Exercise data:
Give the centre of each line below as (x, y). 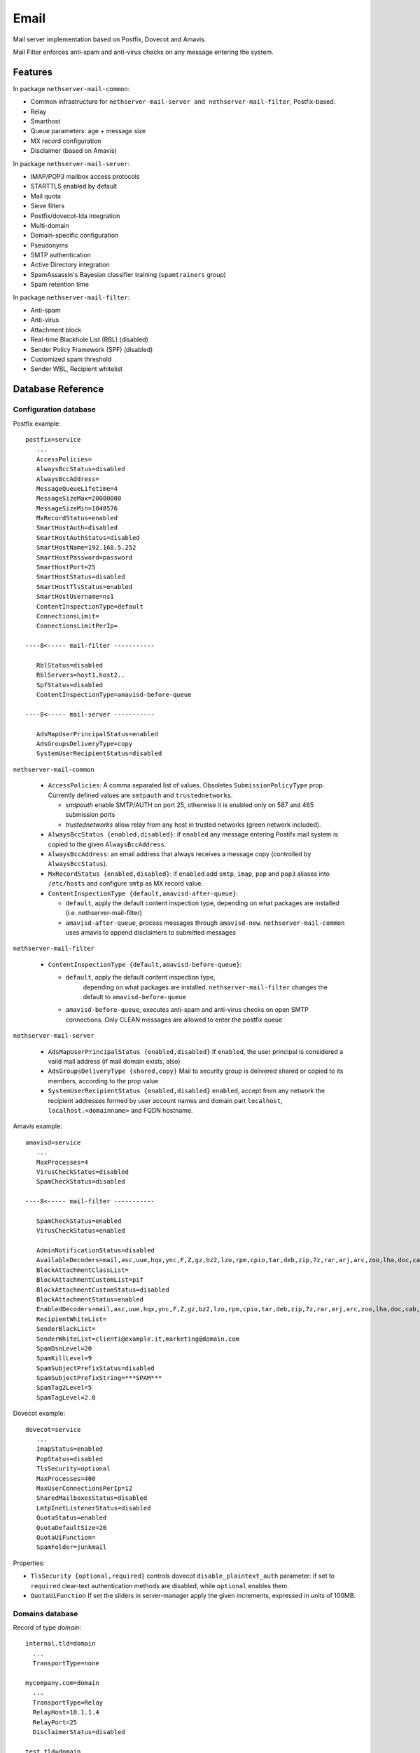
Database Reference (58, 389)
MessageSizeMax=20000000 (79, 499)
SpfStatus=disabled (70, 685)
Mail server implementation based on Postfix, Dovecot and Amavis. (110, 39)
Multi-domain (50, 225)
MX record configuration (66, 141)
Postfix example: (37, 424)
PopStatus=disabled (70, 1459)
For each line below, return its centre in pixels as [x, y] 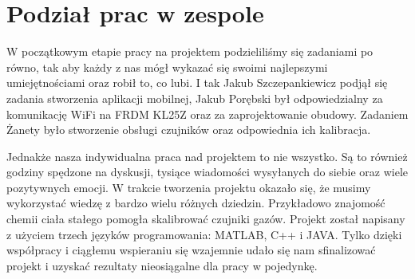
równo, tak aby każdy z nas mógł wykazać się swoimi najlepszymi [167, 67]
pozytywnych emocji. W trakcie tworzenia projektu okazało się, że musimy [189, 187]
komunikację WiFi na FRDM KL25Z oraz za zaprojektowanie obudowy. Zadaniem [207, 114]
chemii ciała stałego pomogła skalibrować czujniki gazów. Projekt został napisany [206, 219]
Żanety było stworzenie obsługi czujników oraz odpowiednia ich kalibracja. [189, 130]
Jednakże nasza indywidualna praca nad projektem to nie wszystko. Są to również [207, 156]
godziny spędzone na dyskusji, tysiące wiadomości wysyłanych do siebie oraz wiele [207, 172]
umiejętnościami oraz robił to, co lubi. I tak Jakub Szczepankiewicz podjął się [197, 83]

Problem details: With the pictures dropped, write out all of the entries word for word.

Completed exercise:
Give the centre of each line below as (x, y). 
Database Reference (58, 389)
MessageSizeMax=20000000 (79, 499)
SpfStatus=disabled (70, 685)
Mail server implementation based on Postfix, Dovecot and Amavis. (110, 39)
Multi-domain (50, 225)
MX record configuration (66, 141)
Postfix example: (37, 424)
PopStatus=disabled (70, 1459)
For each line below, return its centre in pixels as [x, y] 
równo, tak aby każdy z nas mógł wykazać się swoimi najlepszymi [167, 67]
pozytywnych emocji. W trakcie tworzenia projektu okazało się, że musimy [189, 187]
komunikację WiFi na FRDM KL25Z oraz za zaprojektowanie obudowy. Zadaniem [207, 114]
chemii ciała stałego pomogła skalibrować czujniki gazów. Projekt został napisany [206, 219]
Żanety było stworzenie obsługi czujników oraz odpowiednia ich kalibracja. [189, 130]
Jednakże nasza indywidualna praca nad projektem to nie wszystko. Są to również [207, 156]
godziny spędzone na dyskusji, tysiące wiadomości wysyłanych do siebie oraz wiele [207, 172]
umiejętnościami oraz robił to, co lubi. I tak Jakub Szczepankiewicz podjął się [197, 83]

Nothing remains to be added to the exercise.